When it is asserted in Germany that in vitro fertilization and similar technologies are all about helping infertile women, German feminists impatiently brush that claim aside. They are irritated at any suggestion that they ought to take such a claim seriously. It is, they say, a "Deckmantel," which means "cloak," "disguise." In conversations with them, one hears occasional references to the political naivete of Americans who accept such a "Deckmantel" at face value.
German feminists have known all along that the stakes in this issue are high. They are particularly sensitive to the ways in which these technologies can and are beginning to be used to manufacture human beings to specifications and, in the process, to reduce women to breeders or, less elegantly, to raw material for a new manufacturing process.
Unlike U.S. feminists, they organized as a movement on the issue and began spreading their critique beyond the feminist movement.
That the stakes are indeed high became dramatically evident in December 1987.
The German equivalent of the FBI (the 'Bundeskriminalamt") staged thirty-three simultaneous raids, many of them against feminists, throughout the Federal Republic of Germany, December 18 at 4:30 p.m. A total of 430 heavily armed police burst into the workplaces of activists. Fifteen to thirty in a group, the police swept into homes in Cologne, Dortmund, and Düsseldorf. In Essen, Duisburg, Bochum, and Hamburg, the raids were directed overwhelmingly against feminist critics of genetic and reproductive technology, according to Prozessgruppe Hamburg, a watchdog group.

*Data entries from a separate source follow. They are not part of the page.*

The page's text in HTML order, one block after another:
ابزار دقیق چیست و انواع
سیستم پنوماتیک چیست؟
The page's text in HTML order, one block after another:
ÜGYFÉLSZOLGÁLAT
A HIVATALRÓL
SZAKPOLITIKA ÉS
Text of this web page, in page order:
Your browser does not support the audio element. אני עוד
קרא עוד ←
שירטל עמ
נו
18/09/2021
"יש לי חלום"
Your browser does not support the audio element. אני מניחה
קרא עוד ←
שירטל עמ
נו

The targeted critics have written and spoken on such issues as in vitro fertilization, amniocentesis, sex predetermination, and genetic engineering. They have actively opposed surrogate motherhood. Many worked together in a massive coalition to stop Noel Keane's attempt to open a branch of his U.S. surrogate business, United Family International, in Frankfurt. (Keane's New York firm arranged the Mary Beth Whitehead surrogate contract.) Their campaign to stop the sale of U.S. women to European men for breeding purposes ended successfully January 6, 1988 when a West German court ordered Keane's business closed, three months after it had opened.
Grounds for the police raids? In many cases, the women were not given any. But the next day, newspapers reported that the police conducted the searches to ascertain whether any of the individuals were members of a terrorist organization. They were specifically looking for a group called Revolutionaren Zellen and its feminist wing, Rota Zora.

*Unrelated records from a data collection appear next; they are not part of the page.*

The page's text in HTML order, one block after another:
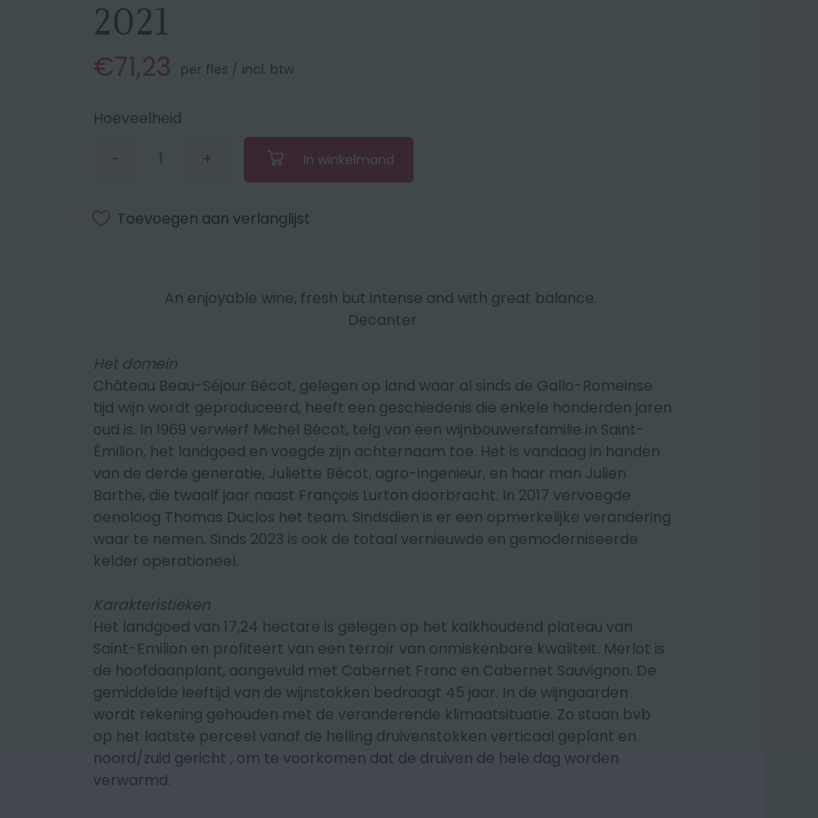
2021
€71,23 per fles / incl. btw
Hoeveelheid
-Verminder
met
+Vermeerder
1
In winkelmand
Toevoegen aan verlanglijst
An enjoyable wine, fresh but intense and with great balance.
Decanter
Het domein
Château Beau-Séjour Bécot, gelegen op land waar al sinds de Gallo-Romeinse
tijd wijn wordt geproduceerd, heeft een geschiedenis die enkele honderden jaren
oud is. In 1969 verwierf Michel Bécot, telg van een wijnbouwersfamilie in Saint-
Émilion, het landgoed en voegde zijn achternaam toe. Het is vandaag in handen
van de derde generatie, Juliette Bécot, agro-ingenieur, en haar man Julien
Barthe, die twaalf jaar naast François Lurton doorbracht. In 2017 vervoegde
oenoloog Thomas Duclos het team. Sindsdien is er een opmerkelijke verandering
waar te nemen. Sinds 2023 is ook de totaal vernieuwde en gemoderniseerde
kelder operationeel.
Karakteristieken
Het landgoed van 17,24 hectare is gelegen op het kalkhoudend plateau van
Saint-Emilion en profiteert van een terroir van onmiskenbare kwaliteit. Merlot is
de hoofdaanplant, aangevuld met Cabernet Franc en Cabernet Sauvignon. De
gemiddelde leeftijd van de wijnstokken bedraagt 45 jaar. In de wijngaarden
wordt rekening gehouden met de veranderende klimaatsituatie. Zo staan bvb
op het laatste perceel vanaf de helling druivenstokken verticaal geplant en
noord/zuid gericht , om te voorkomen dat de druiven de hele dag worden
verwarmd.

The police were operating under Paragraph 129a of the terrorist act, "Support or Membership in a Terrorist Organization."

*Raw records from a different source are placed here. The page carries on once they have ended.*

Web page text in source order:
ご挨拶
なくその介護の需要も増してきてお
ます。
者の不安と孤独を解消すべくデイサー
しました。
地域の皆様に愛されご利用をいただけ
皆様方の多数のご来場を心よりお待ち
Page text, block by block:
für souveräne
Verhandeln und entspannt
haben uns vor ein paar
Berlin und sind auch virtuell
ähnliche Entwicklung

The women raided were forced to undress. All "non-changeable marks" on their bodies—scars, moles, etc. —were noted down in police records. The women were fingerprinted.
Two well-known and widely respected women were arrested: Ulla Penselin, active in two groups in Hamburg, Women Against Genetic Engineering and another group critiquing population control policies; and Ingrid Strobl, a journalist for eight years with the national feminist magazine, Emma. Strobl is accused of buying a clock used in a bombing attack against Lufthansa offices in Cologne to protest the exploitation of Third World women in the sex-tourism industry. Both women were charged under the terrorist act, Paragraph 129a. Strobl remains in prison while Penselin has since been released.
In the nationwide raids, police confiscated materials from an archive on genetic and reproductive technology established by women in Essen and from private homes and apartments. They seized drafts of the women's speeches, material prepared for seminars, names and addresses of those attending seminars, published work, videos, tapes of radio programs, scientific articles, postcards, brochures and private address books.
The police raids appear to be an attempt to stop the widespread antigenetic technology movement in Germany by linking legal organizations with more militant ones, Maria Mies, author of Patriarchy and Accumulation on a World Scale and professor of sociology at the Fachhochschule in Cologne, told me in a telephone interview from her home.
"No concrete accusation or crime was being investigated," she pointed out. "This means that women doing 'Aufklarungsarbeit,' that is, researching reproductive or genetic engineering or talking about it or giving seminars, are already doing enough to provide a pretext for the attorney general to launch such a police action."
Mies, an organizer of the world's first massive feminist conference against reproductive and genetic technology in Bonn in 1985, said of the police action: "We think it is an effort to criminalize and intimidate the whole protest movement of women against reproductive and genetic engineering and frighten others away from participating in order to prevent the movement from spreading even more widely."
Mies added: "We are planning another conference against reproductive and genetic engineering just to demonstrate that we are continuing our work."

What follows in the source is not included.